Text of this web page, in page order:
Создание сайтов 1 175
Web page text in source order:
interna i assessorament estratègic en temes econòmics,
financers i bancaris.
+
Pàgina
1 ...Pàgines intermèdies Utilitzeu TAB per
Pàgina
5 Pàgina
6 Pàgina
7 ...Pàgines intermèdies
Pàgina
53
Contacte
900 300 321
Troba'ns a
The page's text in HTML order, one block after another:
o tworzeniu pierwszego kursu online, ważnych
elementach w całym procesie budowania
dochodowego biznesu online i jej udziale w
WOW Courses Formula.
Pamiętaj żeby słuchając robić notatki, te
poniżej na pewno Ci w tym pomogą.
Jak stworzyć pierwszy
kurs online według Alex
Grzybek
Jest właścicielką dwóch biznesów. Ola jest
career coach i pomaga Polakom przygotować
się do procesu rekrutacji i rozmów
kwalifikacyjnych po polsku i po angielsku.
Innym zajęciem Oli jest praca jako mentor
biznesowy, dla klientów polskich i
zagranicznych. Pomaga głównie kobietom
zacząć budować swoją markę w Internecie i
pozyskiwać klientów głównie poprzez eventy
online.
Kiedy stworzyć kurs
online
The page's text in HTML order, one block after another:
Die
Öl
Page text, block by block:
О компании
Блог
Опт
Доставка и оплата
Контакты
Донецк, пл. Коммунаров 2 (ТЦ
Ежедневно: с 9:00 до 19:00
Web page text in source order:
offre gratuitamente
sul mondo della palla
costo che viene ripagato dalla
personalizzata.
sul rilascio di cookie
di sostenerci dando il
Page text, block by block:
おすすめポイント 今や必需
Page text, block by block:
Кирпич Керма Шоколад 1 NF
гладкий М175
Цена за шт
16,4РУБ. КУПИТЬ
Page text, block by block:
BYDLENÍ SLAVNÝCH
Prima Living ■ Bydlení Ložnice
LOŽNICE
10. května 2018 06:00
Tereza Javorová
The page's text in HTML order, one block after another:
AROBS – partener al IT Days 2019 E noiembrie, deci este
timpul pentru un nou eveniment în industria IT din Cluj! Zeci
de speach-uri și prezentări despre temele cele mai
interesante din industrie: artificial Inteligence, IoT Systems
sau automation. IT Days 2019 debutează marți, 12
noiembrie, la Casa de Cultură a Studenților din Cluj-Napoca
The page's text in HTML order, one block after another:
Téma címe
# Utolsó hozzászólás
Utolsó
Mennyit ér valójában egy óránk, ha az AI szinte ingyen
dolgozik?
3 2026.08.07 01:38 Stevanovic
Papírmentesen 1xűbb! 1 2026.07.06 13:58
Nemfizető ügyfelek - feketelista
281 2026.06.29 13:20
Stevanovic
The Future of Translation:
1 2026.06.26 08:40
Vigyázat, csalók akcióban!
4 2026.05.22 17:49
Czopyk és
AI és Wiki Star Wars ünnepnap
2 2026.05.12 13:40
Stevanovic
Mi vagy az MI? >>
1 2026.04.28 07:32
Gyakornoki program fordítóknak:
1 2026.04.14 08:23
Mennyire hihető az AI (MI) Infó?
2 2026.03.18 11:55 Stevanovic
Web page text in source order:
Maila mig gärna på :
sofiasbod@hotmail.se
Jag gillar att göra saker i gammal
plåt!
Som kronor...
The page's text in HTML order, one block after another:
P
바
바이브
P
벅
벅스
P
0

****

WORK TASK:
Word for word, set down all of the material.

RESULT OF THIS EXERCISE:
Text of this web page, in page order:
Создание сайтов 1 175
Web page text in source order:
interna i assessorament estratègic en temes econòmics,
financers i bancaris.
+
Pàgina
1 ...Pàgines intermèdies Utilitzeu TAB per
Pàgina
5 Pàgina
6 Pàgina
7 ...Pàgines intermèdies
Pàgina
53
Contacte
900 300 321
Troba'ns a
The page's text in HTML order, one block after another:
o tworzeniu pierwszego kursu online, ważnych
elementach w całym procesie budowania
dochodowego biznesu online i jej udziale w
WOW Courses Formula.
Pamiętaj żeby słuchając robić notatki, te
poniżej na pewno Ci w tym pomogą.
Jak stworzyć pierwszy
kurs online według Alex
Grzybek
Jest właścicielką dwóch biznesów. Ola jest
career coach i pomaga Polakom przygotować
się do procesu rekrutacji i rozmów
kwalifikacyjnych po polsku i po angielsku.
Innym zajęciem Oli jest praca jako mentor
biznesowy, dla klientów polskich i
zagranicznych. Pomaga głównie kobietom
zacząć budować swoją markę w Internecie i
pozyskiwać klientów głównie poprzez eventy
online.
Kiedy stworzyć kurs
online
The page's text in HTML order, one block after another:
Die
Öl
Page text, block by block:
О компании
Блог
Опт
Доставка и оплата
Контакты
Донецк, пл. Коммунаров 2 (ТЦ
Ежедневно: с 9:00 до 19:00
Web page text in source order:
offre gratuitamente
sul mondo della palla
costo che viene ripagato dalla
personalizzata.
sul rilascio di cookie
di sostenerci dando il
Page text, block by block:
おすすめポイント 今や必需
Page text, block by block:
Кирпич Керма Шоколад 1 NF
гладкий М175
Цена за шт
16,4РУБ. КУПИТЬ
Page text, block by block:
BYDLENÍ SLAVNÝCH
Prima Living ■ Bydlení Ložnice
LOŽNICE
10. května 2018 06:00
Tereza Javorová
The page's text in HTML order, one block after another:
AROBS – partener al IT Days 2019 E noiembrie, deci este
timpul pentru un nou eveniment în industria IT din Cluj! Zeci
de speach-uri și prezentări despre temele cele mai
interesante din industrie: artificial Inteligence, IoT Systems
sau automation. IT Days 2019 debutează marți, 12
noiembrie, la Casa de Cultură a Studenților din Cluj-Napoca
The page's text in HTML order, one block after another:
Téma címe
# Utolsó hozzászólás
Utolsó
Mennyit ér valójában egy óránk, ha az AI szinte ingyen
dolgozik?
3 2026.08.07 01:38 Stevanovic
Papírmentesen 1xűbb! 1 2026.07.06 13:58
Nemfizető ügyfelek - feketelista
281 2026.06.29 13:20
Stevanovic
The Future of Translation:
1 2026.06.26 08:40
Vigyázat, csalók akcióban!
4 2026.05.22 17:49
Czopyk és
AI és Wiki Star Wars ünnepnap
2 2026.05.12 13:40
Stevanovic
Mi vagy az MI? >>
1 2026.04.28 07:32
Gyakornoki program fordítóknak:
1 2026.04.14 08:23
Mennyire hihető az AI (MI) Infó?
2 2026.03.18 11:55 Stevanovic
Web page text in source order:
Maila mig gärna på :
sofiasbod@hotmail.se
Jag gillar att göra saker i gammal
plåt!
Som kronor...
The page's text in HTML order, one block after another:
P
바
바이브
P
벅
벅스
P
0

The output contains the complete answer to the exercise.